▸ Materials provided:

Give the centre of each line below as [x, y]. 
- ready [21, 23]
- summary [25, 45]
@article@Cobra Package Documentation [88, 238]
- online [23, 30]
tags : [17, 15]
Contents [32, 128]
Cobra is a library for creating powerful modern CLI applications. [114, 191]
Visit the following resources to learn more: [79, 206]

▸ The task: Copy each line above where "Cobra" appears.

▸ Task response:
@article@Cobra Package Documentation [88, 238]
Cobra is a library for creating powerful modern CLI applications. [114, 191]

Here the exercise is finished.